* [Records from a collection]

━━━

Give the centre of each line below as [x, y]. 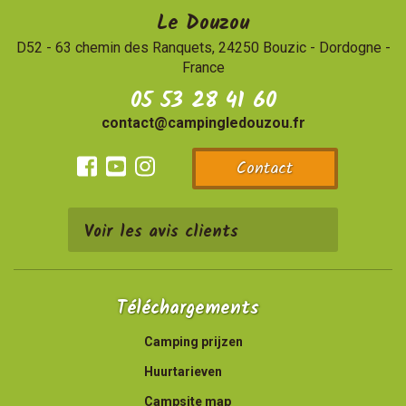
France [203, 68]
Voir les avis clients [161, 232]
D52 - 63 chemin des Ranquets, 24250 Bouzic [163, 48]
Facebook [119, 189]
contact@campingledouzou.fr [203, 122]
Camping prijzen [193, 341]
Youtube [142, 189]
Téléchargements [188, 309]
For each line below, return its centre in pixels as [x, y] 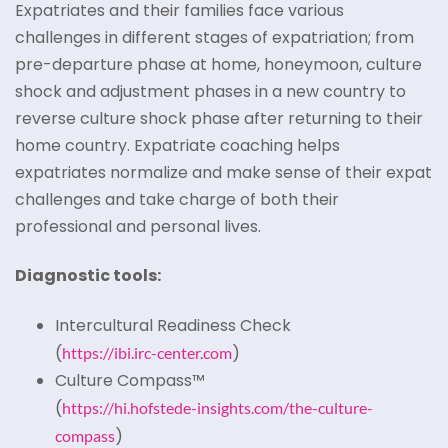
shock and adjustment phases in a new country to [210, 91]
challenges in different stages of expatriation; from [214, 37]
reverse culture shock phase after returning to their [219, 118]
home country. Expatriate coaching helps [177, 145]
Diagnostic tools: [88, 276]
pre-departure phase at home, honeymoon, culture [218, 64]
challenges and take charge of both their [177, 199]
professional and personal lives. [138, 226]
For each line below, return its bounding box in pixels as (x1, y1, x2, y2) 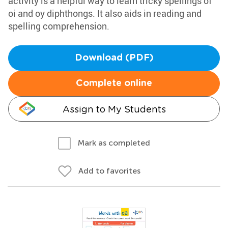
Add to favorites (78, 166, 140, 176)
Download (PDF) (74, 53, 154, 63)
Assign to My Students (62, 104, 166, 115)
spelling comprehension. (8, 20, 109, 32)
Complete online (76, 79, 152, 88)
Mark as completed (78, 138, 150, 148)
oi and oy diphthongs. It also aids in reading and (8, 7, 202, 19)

━━━

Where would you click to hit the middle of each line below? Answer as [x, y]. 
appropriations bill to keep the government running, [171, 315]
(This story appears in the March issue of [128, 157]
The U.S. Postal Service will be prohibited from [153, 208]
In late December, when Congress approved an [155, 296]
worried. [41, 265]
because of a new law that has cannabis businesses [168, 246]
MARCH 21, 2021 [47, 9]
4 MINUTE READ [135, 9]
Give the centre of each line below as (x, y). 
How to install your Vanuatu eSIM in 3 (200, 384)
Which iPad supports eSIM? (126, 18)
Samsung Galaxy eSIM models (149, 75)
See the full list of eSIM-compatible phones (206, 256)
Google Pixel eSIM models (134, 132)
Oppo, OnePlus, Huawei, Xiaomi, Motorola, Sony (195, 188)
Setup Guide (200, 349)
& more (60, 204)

━━━

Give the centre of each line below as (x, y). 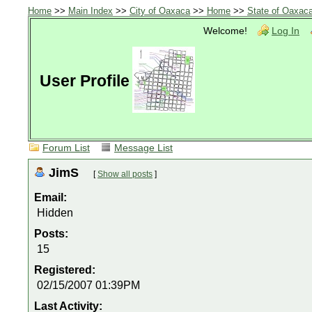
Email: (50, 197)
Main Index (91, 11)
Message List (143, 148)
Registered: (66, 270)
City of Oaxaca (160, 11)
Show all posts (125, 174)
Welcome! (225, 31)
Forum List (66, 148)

━━━

* [The task] From the records above, copy only the lines running from the line holding "Give the centre of each line below as [x, y]." through the line holding "Téléchargements [188, 309]", with no pictures.

* [Exercise answer]
Give the centre of each line below as [x, y]. 
France [203, 68]
Voir les avis clients [161, 232]
D52 - 63 chemin des Ranquets, 24250 Bouzic [163, 48]
Facebook [119, 189]
contact@campingledouzou.fr [203, 122]
Camping prijzen [193, 341]
Youtube [142, 189]
Téléchargements [188, 309]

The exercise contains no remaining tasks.